YOUR GOAL:
The answer must consist of each line below that holds the word "like", copied as it stands.

RECORDED DATA below:

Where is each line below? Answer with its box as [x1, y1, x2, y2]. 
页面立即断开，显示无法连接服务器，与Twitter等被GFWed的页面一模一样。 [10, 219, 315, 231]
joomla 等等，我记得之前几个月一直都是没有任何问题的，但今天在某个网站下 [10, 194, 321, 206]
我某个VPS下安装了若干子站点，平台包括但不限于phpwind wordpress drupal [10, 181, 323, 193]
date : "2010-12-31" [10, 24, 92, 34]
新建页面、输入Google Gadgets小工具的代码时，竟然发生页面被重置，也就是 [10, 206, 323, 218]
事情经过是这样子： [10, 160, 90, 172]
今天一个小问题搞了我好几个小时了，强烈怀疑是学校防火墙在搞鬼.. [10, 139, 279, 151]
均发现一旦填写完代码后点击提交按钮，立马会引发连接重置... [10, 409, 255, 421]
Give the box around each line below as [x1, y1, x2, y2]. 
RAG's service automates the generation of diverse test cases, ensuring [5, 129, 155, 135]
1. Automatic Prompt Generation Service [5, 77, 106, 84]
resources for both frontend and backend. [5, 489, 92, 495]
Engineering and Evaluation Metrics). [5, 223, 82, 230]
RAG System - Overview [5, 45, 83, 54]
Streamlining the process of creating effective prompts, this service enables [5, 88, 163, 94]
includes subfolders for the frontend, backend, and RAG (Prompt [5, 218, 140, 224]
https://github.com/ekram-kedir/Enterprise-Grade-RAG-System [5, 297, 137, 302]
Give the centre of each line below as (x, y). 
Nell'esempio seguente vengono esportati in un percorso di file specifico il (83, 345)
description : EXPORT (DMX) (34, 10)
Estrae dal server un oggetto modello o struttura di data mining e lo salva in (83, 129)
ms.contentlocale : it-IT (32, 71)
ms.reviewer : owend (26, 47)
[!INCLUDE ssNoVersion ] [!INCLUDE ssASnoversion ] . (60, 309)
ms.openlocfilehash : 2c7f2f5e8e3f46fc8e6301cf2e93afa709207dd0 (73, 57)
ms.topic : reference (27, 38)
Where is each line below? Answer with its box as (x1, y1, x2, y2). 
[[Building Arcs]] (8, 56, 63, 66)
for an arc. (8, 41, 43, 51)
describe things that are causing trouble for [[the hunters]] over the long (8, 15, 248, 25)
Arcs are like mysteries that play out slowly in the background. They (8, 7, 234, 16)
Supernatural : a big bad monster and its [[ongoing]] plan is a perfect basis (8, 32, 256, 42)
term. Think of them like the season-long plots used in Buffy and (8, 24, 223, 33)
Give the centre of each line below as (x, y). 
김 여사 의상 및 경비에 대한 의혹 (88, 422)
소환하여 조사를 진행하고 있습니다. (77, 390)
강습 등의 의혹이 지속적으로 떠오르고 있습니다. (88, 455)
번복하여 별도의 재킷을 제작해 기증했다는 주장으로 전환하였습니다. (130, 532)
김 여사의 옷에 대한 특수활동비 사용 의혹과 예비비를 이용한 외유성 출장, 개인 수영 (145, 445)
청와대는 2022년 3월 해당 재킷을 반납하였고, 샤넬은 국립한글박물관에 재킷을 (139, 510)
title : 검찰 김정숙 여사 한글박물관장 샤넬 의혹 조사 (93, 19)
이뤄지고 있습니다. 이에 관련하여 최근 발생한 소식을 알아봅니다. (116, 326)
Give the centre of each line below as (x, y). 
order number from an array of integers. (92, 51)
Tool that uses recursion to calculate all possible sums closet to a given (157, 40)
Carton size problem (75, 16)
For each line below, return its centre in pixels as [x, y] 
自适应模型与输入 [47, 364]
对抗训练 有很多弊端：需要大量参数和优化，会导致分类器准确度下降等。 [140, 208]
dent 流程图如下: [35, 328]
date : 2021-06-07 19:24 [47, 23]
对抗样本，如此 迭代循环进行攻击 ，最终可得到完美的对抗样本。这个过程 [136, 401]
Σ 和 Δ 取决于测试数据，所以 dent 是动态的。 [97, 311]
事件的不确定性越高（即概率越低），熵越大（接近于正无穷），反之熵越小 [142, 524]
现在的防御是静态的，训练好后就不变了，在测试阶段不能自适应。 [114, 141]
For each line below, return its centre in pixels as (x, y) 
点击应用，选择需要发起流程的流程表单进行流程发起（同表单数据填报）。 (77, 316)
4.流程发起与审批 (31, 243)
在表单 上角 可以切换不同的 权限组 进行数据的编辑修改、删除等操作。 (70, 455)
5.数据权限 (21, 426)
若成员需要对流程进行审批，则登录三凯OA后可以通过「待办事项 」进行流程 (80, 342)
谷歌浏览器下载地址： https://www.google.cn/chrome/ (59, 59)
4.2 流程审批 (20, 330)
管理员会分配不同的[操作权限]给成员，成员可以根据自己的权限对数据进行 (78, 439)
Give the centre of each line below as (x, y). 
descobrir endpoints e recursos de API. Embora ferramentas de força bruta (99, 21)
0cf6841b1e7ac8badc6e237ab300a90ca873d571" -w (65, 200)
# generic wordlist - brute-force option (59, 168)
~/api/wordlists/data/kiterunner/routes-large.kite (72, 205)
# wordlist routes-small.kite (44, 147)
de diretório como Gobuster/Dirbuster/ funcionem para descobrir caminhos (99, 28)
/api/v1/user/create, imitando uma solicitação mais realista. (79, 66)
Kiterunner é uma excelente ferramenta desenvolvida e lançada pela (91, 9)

End of RECORDED DATA.

SOLUTION TO THE PROBLEM:
Arcs are like mysteries that play out slowly in the background. They (8, 7, 234, 16)
term. Think of them like the season-long plots used in Buffy and (8, 24, 223, 33)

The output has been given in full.